Mma Ramotswe was about to dismiss Charlie’s idea out of hand, but stopped herself. Actually, it was a perfectly reasonable idea, and could draw a response from somebody. But then it occurred to her that her clients had asked for discreet enquiries, and this would be anything but that.
‘I don’t think we can do that, Charlie,’ she said. ‘No, what I would like you to do is to follow her. See where she goes. Then give us a report.’
Charlie’s eyes lit up. ‘Follow her, Mma? In a car chase?’
‘There will be no need to chase her,’ said Mma Ramotswe. ‘This lady will not be running away from you – in fact, she mustn’t know that you are there.’
Charlie nodded enthusiastically. ‘I can do that. I have seen that sort of thing at the cinema.’
‘Be discreet,’ said Mma Ramotswe. ‘You can borrow my van. Park it in a place that is not too obvious, and wait to see who leaves the house she is staying in. Then follow her and see where she goes.’
‘What if she goes inside?’ asked Charlie. ‘What if she goes to somebody’s house? Can I creep up and look through the window?’
‘No, you may not,’ said Mma Ramotswe. ‘What you should do is find out who lives in the house. Ask somebody. People know who lives where.’
‘Then?’
‘Then come back here and tell us.’ Mma Ramotswe paused. ‘Do you think you can do that, Charlie?’
Charlie made an expansive gesture. ‘No problem,’ he said.
Mma Ramotswe exchanged glances with Mma Makutsi. She could tell that Mma Makutsi was doubtful, but now that she had taken Charlie on in the agency, she had to put him to some use. And this, she thought, was not an unduly complicated thing to do. Following somebody, she had read in The Principles of Private Detection, was the first thing a detective should learn to do. If you can follow somebody without being spotted, wrote Clovis Andersen, then you are on your way to achieving what every private investigator wants above all else: invisibility.
She looked at Charlie. Invisibility: she would have to have a word with him about the fancy sunglasses he had put on for his new job; and the white trousers and red shirt as well. But not quite yet, she thought. Progress in learning a job was made through encouragement, not censure. Charlie would get plenty of censure, she suspected, from Mma Makutsi, and so she should take charge of the encouragement side of things.
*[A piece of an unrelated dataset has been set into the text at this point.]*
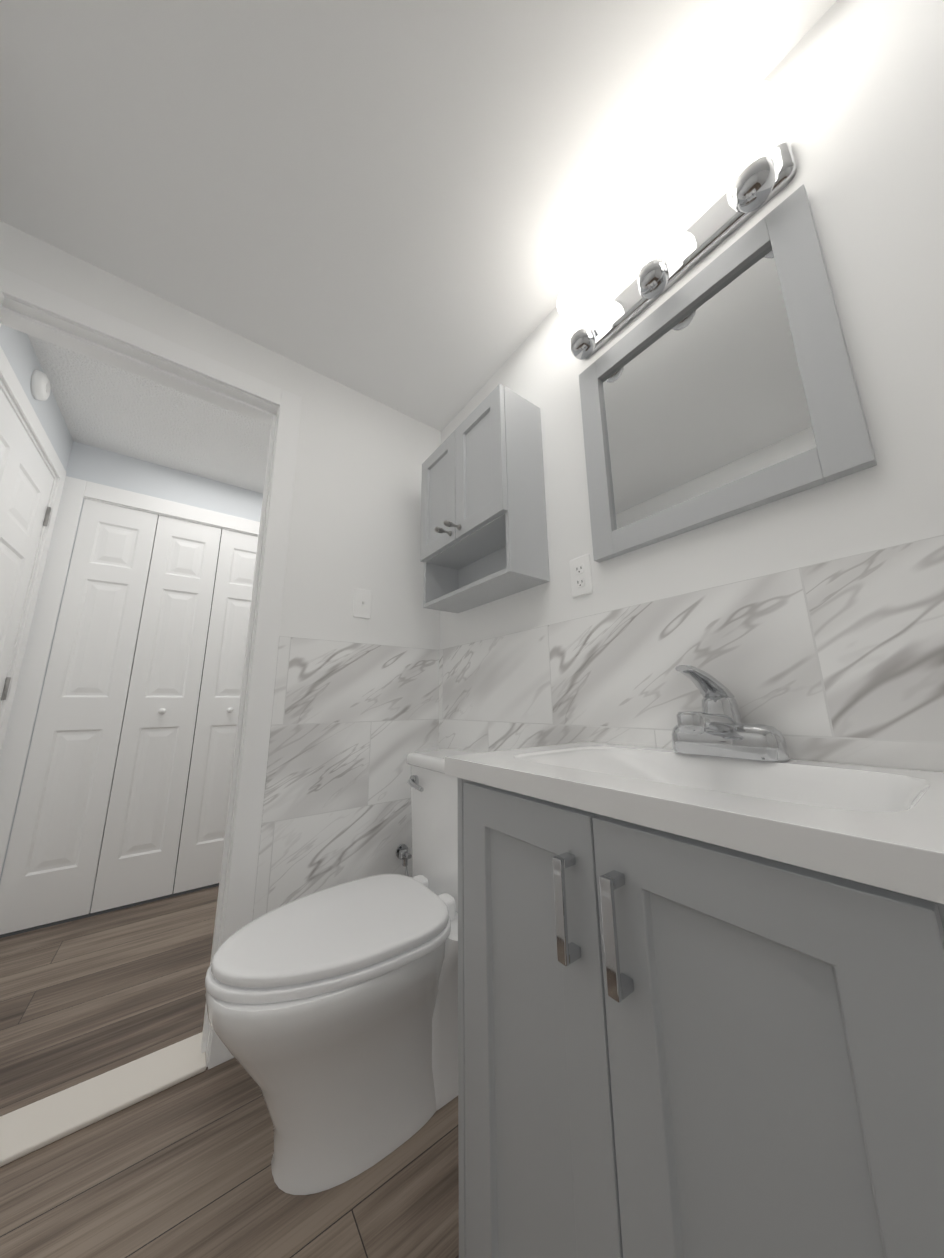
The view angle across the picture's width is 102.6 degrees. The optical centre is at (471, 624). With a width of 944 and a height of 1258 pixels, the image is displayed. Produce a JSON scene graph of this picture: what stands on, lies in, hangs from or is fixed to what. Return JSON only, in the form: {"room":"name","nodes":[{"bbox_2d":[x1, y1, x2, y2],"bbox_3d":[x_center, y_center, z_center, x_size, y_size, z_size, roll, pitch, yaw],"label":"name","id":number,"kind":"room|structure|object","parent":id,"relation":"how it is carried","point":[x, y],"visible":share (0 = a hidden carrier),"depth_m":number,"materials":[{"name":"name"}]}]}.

‘I am sure that you will do this very well, Charlie,’ she said. ‘You are a quick learner.’
‘Yes,’ said Charlie. ‘I know that, Mma.’
That evening, Mma Makutsi said to Phuti Radiphuti: ‘There’s something bad going to happen, Phuti. You know the feeling? You realise that something bad is going to happen but there’s nothing you can do to stop it.’
‘A bit like when you’re being stalked by a lion and you know he’s going to pounce, but you can’t do anything about it. If you start to run, it only makes it worse: a lion will always chase you when you start
to run.’ He shuddered. ‘I hate that feeling.’
‘But have you ever been stalked by a lion, Phuti?’
‘Never, thank heavens. But I can imagine what it’s like.’ He paused. ‘Anyway, what is this bad thing, Grace?’